Petrography and geochemistry of hydrothermally altered rocks from core well ASK-86, Hoffell

Abstract

This study examined the chemical changes due to high-temperature alteration processes in the fossil geothermal system of Geitafell in east Iceland. Twenty-one samples from the ASK-86 core, drilled near the Hoffell farm, were analysed by ICP-OES to determine bulk rock composition and element mobility on a hand specimen scale. Further thirteen samples were analysed by SEM-EDS to reveal smaller scale element mobility. The most common rock type identified was basalt (57% of samples), followed by rhyolite (20%), then intermediate rocks (andesite 10%, trachy-andesite 5% and trachyte 5%). By SEM-EDS analysis, an intrusive rock with the uncommon composition of foidolite was also identified. Thin section analysis shows that all the primary minerals in these rocks have been replaced by secondary ones. Based on petrographic and SEM-EDS analyses, propylitisation, zeolitisation, silicification, chloritisation, and sulfidation were observed in all rock types, while albitisation was common in mafic rocks and K-feldspar deposition common in felsic rocks. The visible alteration minerals were similar for all rocks, indicating mobilisation of SiO2 (quartz veins, jasper, chalcedony), CaO (epidote, Ca-rich zeolites, calcite), FeO and MgO (chlorite, actinolite, clays), and S, Cu and FeO (pyrite and chalcopyrite). The composition of the core samples was compared to least altered rocks from Geitafell to establish the effect of high-temperature fluid migration on element mobility within different rock types. Mobilisation and redeposition of Ca, Fe, Mg and Na was observed in basalts, while intermediate rocks have a net gain in Ni and loss of Sr, and rhyolitic rocks lost Na and gained K and Rb.
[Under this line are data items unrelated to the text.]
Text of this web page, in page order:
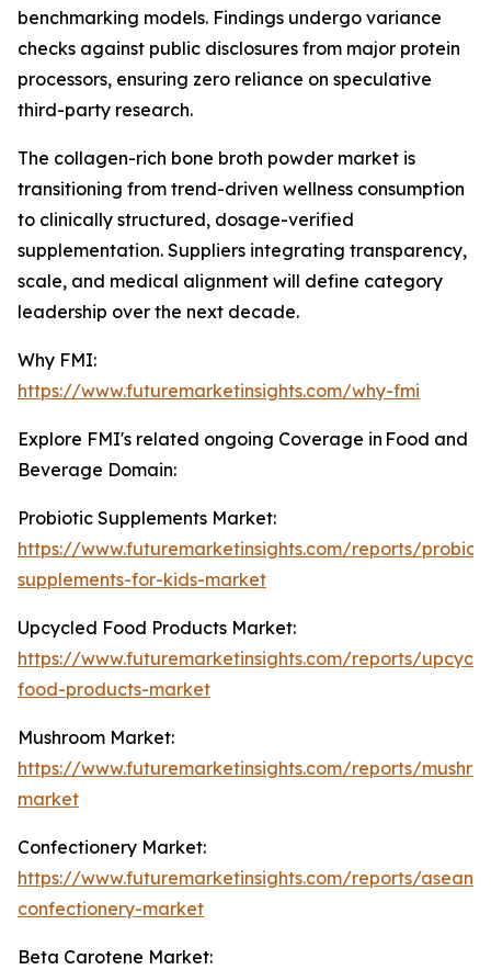
benchmarking models. Findings undergo variance
checks against public disclosures from major protein
processors, ensuring zero reliance on speculative
third-party research.
The collagen-rich bone broth powder market is
transitioning from trend-driven wellness consumption
to clinically structured, dosage-verified
supplementation. Suppliers integrating transparency,
scale, and medical alignment will define category
leadership over the next decade.
Why FMI:
https://www.futuremarketinsights.com/why-fmi
Explore FMI's related ongoing Coverage in Food and
Beverage Domain:
Probiotic Supplements Market:
https://www.futuremarketinsights.com/reports/
supplements-for-kids-market
Upcycled Food Products Market:
https://www.futuremarketinsights.com/reports/
food-products-market
Mushroom Market:
https://www.futuremarketinsights.com/reports/
market
Confectionery Market:
https://www.futuremarketinsights.com/reports/asean-
confectionery-market
Beta Carotene Market:
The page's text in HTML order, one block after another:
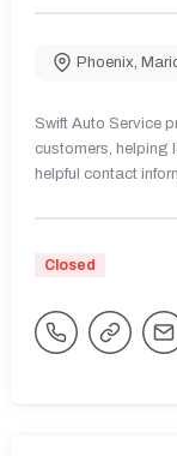
Phoenix,
Swift Auto Service
customers, helping
helpful contact
Closed
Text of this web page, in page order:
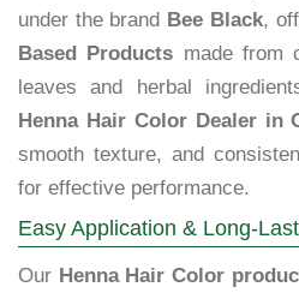
under the brand Bee Black,
Based Products made from
leaves and herbal
Henna Hair Color Dealer in
smooth texture, and
for effective performance.
Easy Application & Long-
Our Henna Hair Color
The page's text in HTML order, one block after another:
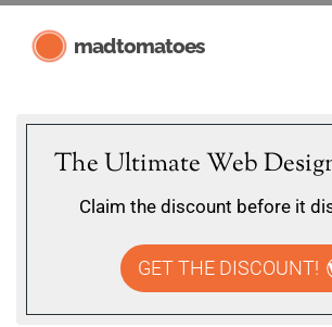
madtomatoes
The Ultimate Web
Claim the discount before it
GET THE DISCOUNT!
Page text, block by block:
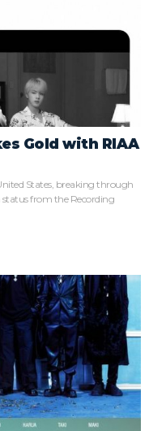
Gold with RIAA
States, breaking through
from the Recording
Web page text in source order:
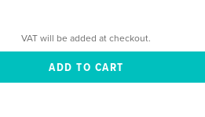
VAT will be added at checkout.
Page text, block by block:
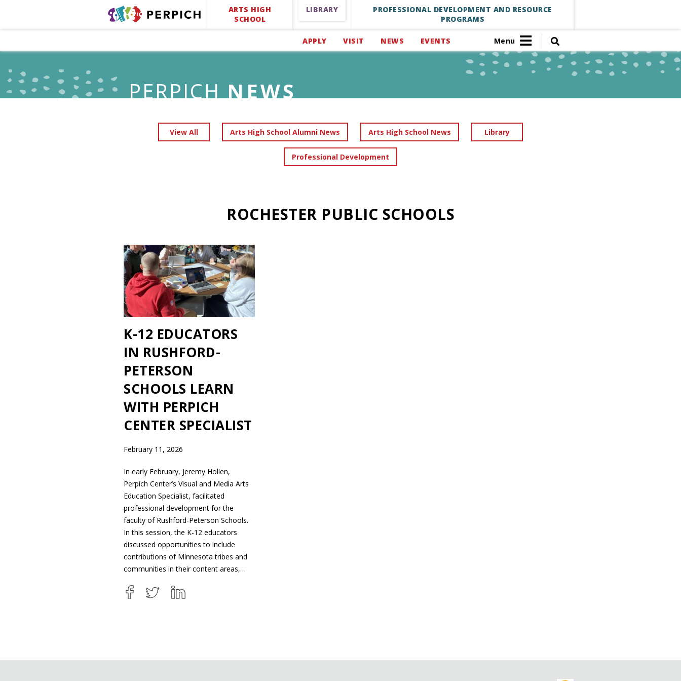
ARTS HIGH
SCHOOL
LIBRARY
PROFESSIONAL DEVELOPMENT AND RESOURCE
PROGRAMS
APPLY VISIT NEWS EVENTS Menu
PERPICHNEWS
View All Arts High School Alumni News Arts High School News Library
Professional Development
ROCHESTER PUBLIC SCHOOLS
K-12 EDUCATORS
IN RUSHFORD-
PETERSON
SCHOOLS LEARN
WITH PERPICH
CENTER SPECIALIST
February 11, 2026
In early February, Jeremy Holien,
Perpich Center’s Visual and Media Arts
Education Specialist, facilitated
professional development for the
faculty of Rushford-Peterson Schools.
In this session, the K-12 educators
discussed opportunities to include
contributions of Minnesota tribes and
communities in their content areas,…
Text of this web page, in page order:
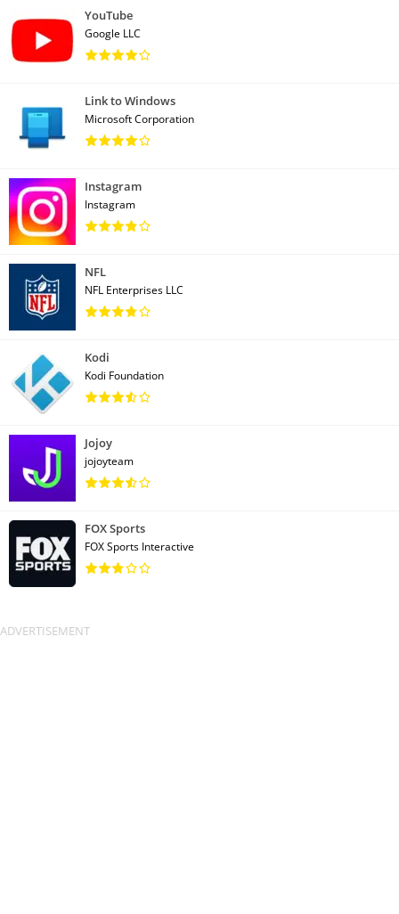
YouTube
Google LLC
Link to Windows
Microsoft Corporation
Instagram
Instagram
NFL
NFL Enterprises LLC
Kodi
Kodi Foundation
Jojoy
jojoyteam
FOX Sports
FOX Sports Interactive
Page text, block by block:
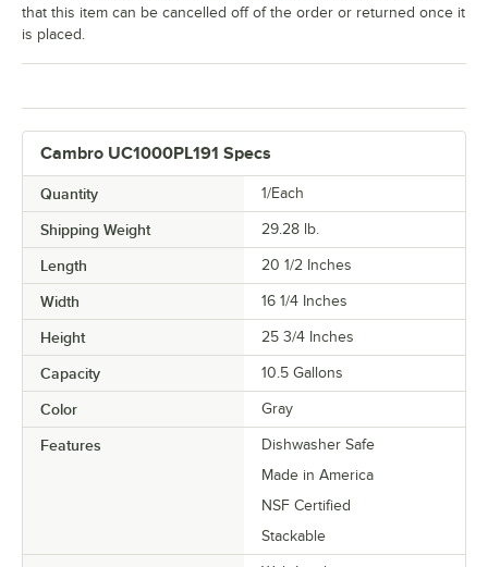
Cambro UC1000PL191 Specs
Quantity 1/Each
Shipping Weight 29.28 lb.
Length 20 1/2 Inches
Width 16 1/4 Inches
Height 25 3/4 Inches
Capacity 10.5 Gallons
Color Gray
Features
Dishwasher Safe
Made in America
NSF Certified
Stackable
that this item can be cancelled off of the order or returned once it
is placed.
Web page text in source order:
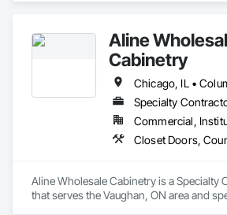
Construction Management, Interior
Paneling, Landscaping, Metal Windows,
Aline
Cabinetry
Specialty
Commercial,
Aline Wholesale Cabinetry is a Specialty
that serves the Vaughan, ON area and
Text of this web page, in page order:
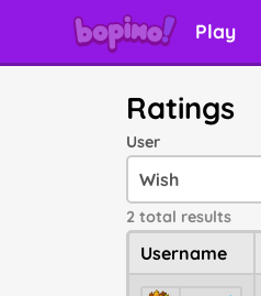
Play
Ratings
User
2 total results
Username
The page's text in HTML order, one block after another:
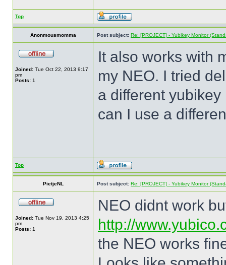
Top
Anonmousmomma Post subject: Re: [PROJECT] - Yubikey Monitor
Joined: Tue Oct 22, 2013 9:17
pm
Posts: 1
It also works with
my NEO. I tried
a different
can I use a
Top
PietjeNL Post subject: Re: [PROJECT] - Yubikey Monitor
Joined: Tue Nov 19, 2013 4:25
pm
Posts: 1
NEO didnt work
http://
the NEO works
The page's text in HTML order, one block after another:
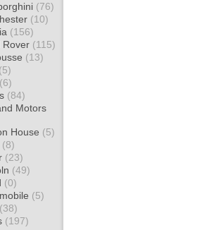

Some major elements, which are immobile on a hand specimen scale, show mobility on a micro scale (SEM-EDS). This micro scale element mobility is most noticeable for K. Brecciation resulted in the complete loss of alkalis, and a loss or gain in other elements to the extent that it was impossible to determine the original rock type of the breccia fragments. Geitafell shares many alteration processes, and hence similar temperature and fluid composition, with the Hafnarfjall fossil high-temperature system. Among currently active geothermal systems, Reykjanes basalts show some similar alteration processes to those at Geitafell, with enrichment of K and Ba in some samples, while Hengill does not.